Icinga / icinga-core

Icinga 1.x, the old core (EOL 31.12.2018)
GNU General Public License v2.0
45 stars 27 forks source link

Service hard state gets reset to soft state after host recovers from down state #1594

Closed mittma closed 6 years ago

mittma commented 7 years ago

We had a server reboot that took too long, which notified a service problem, but no recovery message was sent out after the service was running again.

According to our logs the service state was reset from hard to soft after the host recovered from its short down state (check_interval is 5, retry_interval is 5 and maxcheck attempts is 4):

[06:55:00] SERVICE ALERT: host123;XenApp Core Services;CRITICAL;SOFT;1;CRITICAL cpsvc is Stopped [07:00:03] SERVICE ALERT: host123;XenApp Core Services;CRITICAL;SOFT;2;CRITICAL cpsvc is Stopped [07:05:01] SERVICE ALERT: host123;XenApp Core Services;CRITICAL;SOFT;3;CRITICAL cpsvc is Stopped [07:10:01] SERVICE ALERT: host123;XenApp Core Services;CRITICAL;HARD;4;CRITICAL cpsvc is Stopped [07:10:01] SERVICE NOTIFICATION: team-incident;host123;XenApp Core Services;CRITICAL;notify-service-by-incident;CRITICAL cpsvc is Stopped [07:14:25] HOST ALERT: host123;DOWN;SOFT;1;CRITICAL: IPv4/host123.contoso.com CRITICAL [07:17:27] HOST ALERT: host123;UP;SOFT;2;OK: IPv4/host123.contoso.com OK [07:20:01] SERVICE ALERT: host123;XenApp Core Services;CRITICAL;SOFT;1;CRITICAL cpsvc is Stopped [07:25:01] SERVICE ALERT: host123;XenApp Core Services;CRITICAL;SOFT;2;CRITICAL cpsvc is Stopped [07:30:03] SERVICE ALERT: host123;XenApp Core Services;OK;SOFT;3;OK cpsvc is Running

No recovery notification was sent because it was a soft recovery - which is wrong!?

Google found an old bug (note 0000139) which seems to be right:

In checks.c the number of the current_attempt gets set to 1, if the host is down:

  if (route_result != HOST_UP) {

      log_debug_info(DEBUGL_CHECKS, 2, "Host is not UP, so we mark state changes if appropriate\n");

      ...SKIP...

      /* put service into a hard state without attempting check retries and don't send out notifications about it */
      temp_service->host_problem_at_last_check = TRUE;
      temp_service->state_type = HARD_STATE;
      temp_service->last_hard_state = temp_service->current_state;
      temp_service->current_attempt = 1;
  }

This causes the service state to be set to SOFT as soon as the host recovers:

  /* if we should retry the service check, do so (except it the host is down or unreachable!) */
  if (temp_service->current_attempt < temp_service->max_attempts) {

      /* the host is down or unreachable, so don't attempt to retry the service check */
      if (route_result != HOST_UP) {

      ...SKIP...

      }

      /* the host is up, so continue to retry the service check */
      else {

          log_debug_info(DEBUGL_CHECKS, 1, "Host is UP, so we'll retry the service check...\n");

          /* this is a soft state */
          if (temp_service->current_attempt < temp_service->max_attempts) {
              temp_service->state_type = SOFT_STATE;
          }

      ...SKIP...

      }

  ...SKIP...

  }

In my opinion the current_attempt shouldn't be set to 1 (but I'm not sure if that causes any problems in other parts of the code).

dnsmichi commented 7 years ago

Probably it will break other things, which is why we need proper tests for such changes.

dnsmichi commented 7 years ago

I did some research in the last couple of days.

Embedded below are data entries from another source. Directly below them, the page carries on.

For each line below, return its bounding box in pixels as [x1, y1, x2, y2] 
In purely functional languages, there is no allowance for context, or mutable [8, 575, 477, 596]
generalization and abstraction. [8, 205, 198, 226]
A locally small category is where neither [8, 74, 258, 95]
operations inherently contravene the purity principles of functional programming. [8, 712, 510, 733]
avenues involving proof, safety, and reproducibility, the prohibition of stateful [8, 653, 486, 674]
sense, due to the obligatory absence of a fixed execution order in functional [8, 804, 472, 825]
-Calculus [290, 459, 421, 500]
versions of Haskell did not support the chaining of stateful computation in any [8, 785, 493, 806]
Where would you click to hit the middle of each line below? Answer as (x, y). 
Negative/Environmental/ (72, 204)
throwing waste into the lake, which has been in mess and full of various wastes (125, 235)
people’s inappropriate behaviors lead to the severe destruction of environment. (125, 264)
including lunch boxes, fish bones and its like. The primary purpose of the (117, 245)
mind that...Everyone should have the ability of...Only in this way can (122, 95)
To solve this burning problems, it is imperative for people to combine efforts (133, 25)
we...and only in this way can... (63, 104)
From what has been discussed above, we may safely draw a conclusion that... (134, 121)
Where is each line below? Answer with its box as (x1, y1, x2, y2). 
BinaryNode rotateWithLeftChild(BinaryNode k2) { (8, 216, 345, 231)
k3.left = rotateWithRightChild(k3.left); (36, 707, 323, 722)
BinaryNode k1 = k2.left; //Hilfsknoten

You're right, resetting the counter is pretty much wrong. It tries to fake a hard state to prevent notifications as such. Later on this leads into the SOFT recovery.

The Nagios code removed that code parts a while ago.

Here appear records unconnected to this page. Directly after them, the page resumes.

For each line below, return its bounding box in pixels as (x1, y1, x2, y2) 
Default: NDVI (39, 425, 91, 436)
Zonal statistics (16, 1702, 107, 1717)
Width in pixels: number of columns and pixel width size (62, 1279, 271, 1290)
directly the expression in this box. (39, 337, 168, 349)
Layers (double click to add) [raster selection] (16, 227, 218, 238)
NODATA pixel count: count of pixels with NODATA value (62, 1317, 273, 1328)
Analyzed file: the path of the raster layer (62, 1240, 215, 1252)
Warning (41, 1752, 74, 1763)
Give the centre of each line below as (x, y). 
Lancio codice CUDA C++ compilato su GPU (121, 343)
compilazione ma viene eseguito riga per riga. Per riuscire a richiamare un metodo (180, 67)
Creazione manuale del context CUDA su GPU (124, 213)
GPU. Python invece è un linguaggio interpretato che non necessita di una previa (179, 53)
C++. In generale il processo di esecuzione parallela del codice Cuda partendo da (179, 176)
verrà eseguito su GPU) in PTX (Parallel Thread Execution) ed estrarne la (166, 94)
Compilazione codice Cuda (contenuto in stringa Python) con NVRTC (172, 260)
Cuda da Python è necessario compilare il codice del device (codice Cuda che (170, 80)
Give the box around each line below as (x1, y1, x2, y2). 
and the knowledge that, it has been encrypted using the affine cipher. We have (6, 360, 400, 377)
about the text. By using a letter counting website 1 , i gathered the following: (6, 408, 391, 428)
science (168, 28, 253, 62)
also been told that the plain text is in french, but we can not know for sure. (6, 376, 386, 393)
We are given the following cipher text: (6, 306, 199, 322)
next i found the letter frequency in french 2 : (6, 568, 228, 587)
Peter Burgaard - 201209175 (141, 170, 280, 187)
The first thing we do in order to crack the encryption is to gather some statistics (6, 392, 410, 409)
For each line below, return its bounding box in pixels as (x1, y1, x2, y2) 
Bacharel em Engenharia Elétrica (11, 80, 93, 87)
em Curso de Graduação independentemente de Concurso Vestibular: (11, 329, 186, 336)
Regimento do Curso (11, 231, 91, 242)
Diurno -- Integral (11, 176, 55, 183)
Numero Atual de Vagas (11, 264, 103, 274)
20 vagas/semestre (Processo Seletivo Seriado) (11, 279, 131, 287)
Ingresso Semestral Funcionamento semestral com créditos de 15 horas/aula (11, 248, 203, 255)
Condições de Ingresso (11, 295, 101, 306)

https://github.com/NagiosEnterprises/nagioscore/commit/7477b95ce211335d3ff9ced45595d903d0f95d31 http://tracker.nagios.org/view.php?id=128 (Patch at the end is not applied in Icinga). https://github.com/NagiosEnterprises/nagioscore/commit/38050baa4bd20574b148602a3a34c3b194b2a300 (patch is applied in Icinga)

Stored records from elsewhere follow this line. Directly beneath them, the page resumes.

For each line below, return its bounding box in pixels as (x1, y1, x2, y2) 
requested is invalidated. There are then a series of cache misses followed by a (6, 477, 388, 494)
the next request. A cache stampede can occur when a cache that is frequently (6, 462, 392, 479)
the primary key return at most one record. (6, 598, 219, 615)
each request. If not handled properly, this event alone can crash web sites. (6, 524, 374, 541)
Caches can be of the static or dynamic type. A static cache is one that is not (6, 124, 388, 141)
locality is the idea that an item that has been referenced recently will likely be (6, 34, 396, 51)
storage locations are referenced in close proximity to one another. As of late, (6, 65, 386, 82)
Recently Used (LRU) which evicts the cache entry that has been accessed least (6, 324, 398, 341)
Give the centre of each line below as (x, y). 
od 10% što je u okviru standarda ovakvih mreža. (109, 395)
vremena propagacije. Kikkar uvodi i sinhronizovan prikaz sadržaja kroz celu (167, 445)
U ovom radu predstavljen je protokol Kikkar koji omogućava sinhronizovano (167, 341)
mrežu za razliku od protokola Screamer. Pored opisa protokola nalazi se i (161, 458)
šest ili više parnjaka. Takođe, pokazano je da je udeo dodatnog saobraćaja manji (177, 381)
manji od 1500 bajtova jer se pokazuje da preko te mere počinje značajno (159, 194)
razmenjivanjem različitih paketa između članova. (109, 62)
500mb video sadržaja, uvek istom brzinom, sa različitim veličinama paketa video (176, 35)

90af9261c41525de9085b5ea658a265f456e9f85

Note: This if condition https://github.com/Icinga/icinga-core/blob/master/base/checks.c#L1645 is redundant to the if condition already enclosing it here https://github.com/Icinga/icinga-core/blob/master/base/checks.c#L1618 (dear god, that code would need cleanup)

I'd guess that removing the block with HARD_STATE until current_attempt = 1 (3 lines) does not hurt. It will leave the service it its current state. Can you try commenting those out and check whether it fixes your problem?